Biomechanical Evaluation of a Less Invasive Technique for Midline Lumbar Decompression and Fusion
Malloy J.P.1, Chaput C.D.2, Soriano-Baron H.E.3, Rodriguez-Martinez N.G.3, Crawford N.R.3, Newcomb A.G.3, Ferrara L4
1Broward Health North, Pompano Beach, FL USA
2Scott & White Healthcare, Temple, TX USA
3Barrow Neurological Institute, Spinal Biomechanics, Phoenix, AZ USA
4OrthoKinetic Technologies, Southport, NC USA
The purpose of the study was to evaluate the biomechanical stability of a less invasive midline lumbar fixation (MLF) device that utilizes crosslinked transfacet pedicle screws (TFPS) in conjunction with a facet/pars buttress plate.

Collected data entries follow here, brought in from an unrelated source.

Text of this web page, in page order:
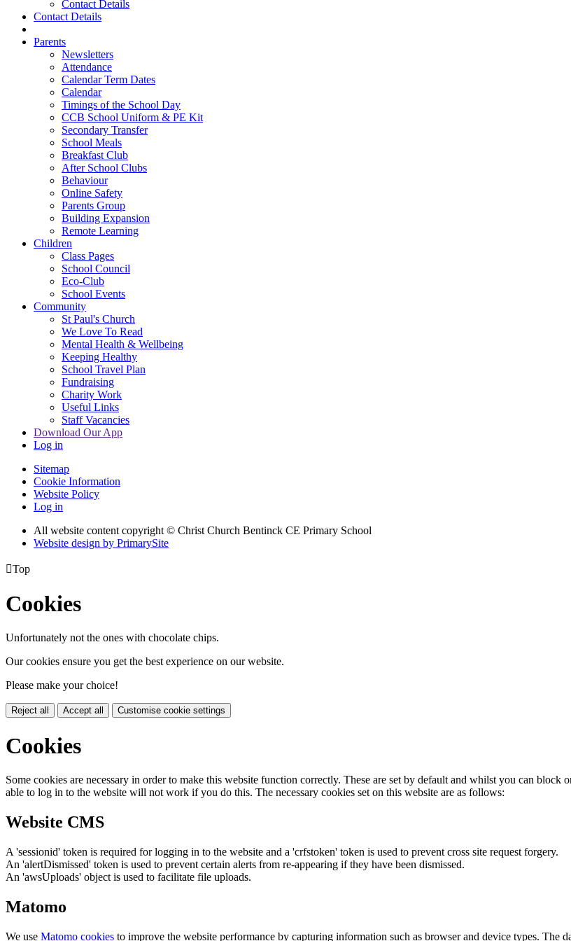
Contact Details
Contact Details
Parents
Newsletters
Attendance
Calendar Term Dates
Calendar
Timings of the School Day
CCB School Uniform & PE Kit
Secondary Transfer
School Meals
Breakfast Club
After School Clubs
Behaviour
Online Safety
Parents Group
Building Expansion
Remote Learning
Children
Class Pages
School Council
Eco-Club
School Events
Community
St Paul's Church
We Love To Read
Mental Health & Wellbeing
Keeping Healthy
School Travel Plan
Fundraising
Charity Work
Useful Links
Staff Vacancies
Download Our App
Log in
Sitemap
Cookie Information
Website Policy
Log in
All website content copyright © Christ Church Bentinck CE Primary School
Website design by PrimarySite
Top
Cookies
Unfortunately not the ones with chocolate chips.
Our cookies ensure you get the best experience on our website.
Please make your choice!
Reject all Accept all Customise cookie settings
Cookies
Some cookies are necessary in order to make this website function correctly. These are set by default and whilst you can
able to log in to the website will not work if you do this. The necessary cookies set on this website are as follows:
Website CMS
A 'sessionid' token is required for logging in to the website and a 'crfstoken' token is used to prevent cross site request forgery.
An 'alertDismissed' token is used to prevent certain alerts from re-appearing if they have been dismissed.
An 'awsUploads' object is used to facilitate file uploads.
Matomo
We use Matomo cookies to improve the website performance by capturing information such as browser and device types. The

Segmental flexibility testing was conducted to compare the performance of the MLF device to TFPS and pedicle screw and rod constructs (PSR) utilizing eight human cadaveric specimens with intact discs following complete laminectomies. Load to failure was compared between the MLF and traditional stand alone TFPS.
Cyclical load testing was also conducted to evaluate the performance under repetitive loads. Pre- and post-cyclical segmental range of motion (ROM) and stiffness values were recorded following non-destructive cyclic loading, initially in flexion-extension followed by lateral bending coupled with axial torsion over a total of 5,000 cycles.
During segmental flexibility testing, ROM with the MLF device trended towards greater stability compared to PSR during flexion, extension and axial rotation, but this did not reach statistical significance (p>0.3, Fig 1). During lateral bending, bilateral PSR demonstrated statistically significant reduction in ROM compared to TFPS alone and the MLF device (p<0.02). The load to failure analysis showed that the MLF device withstood significantly higher loads (30%) compared to TFPS alone (p=0.01, Fig 2). During cyclical load testing, the MLF device demonstrated greater long-term stability than traditional TFPS (Fig 3, 4).
The MLF device demonstrated initial stability similar to standard lumbar instrumentation, statistically improved load to failure, with greater stiffness and stability after cyclical loading. A potential advantage is that the MLF device can be placed through the same small midline approach used for lumbar laminectomy, sparing the additional lateral soft tissue dissection that would be necessary to implant conventional PSR instrumentation.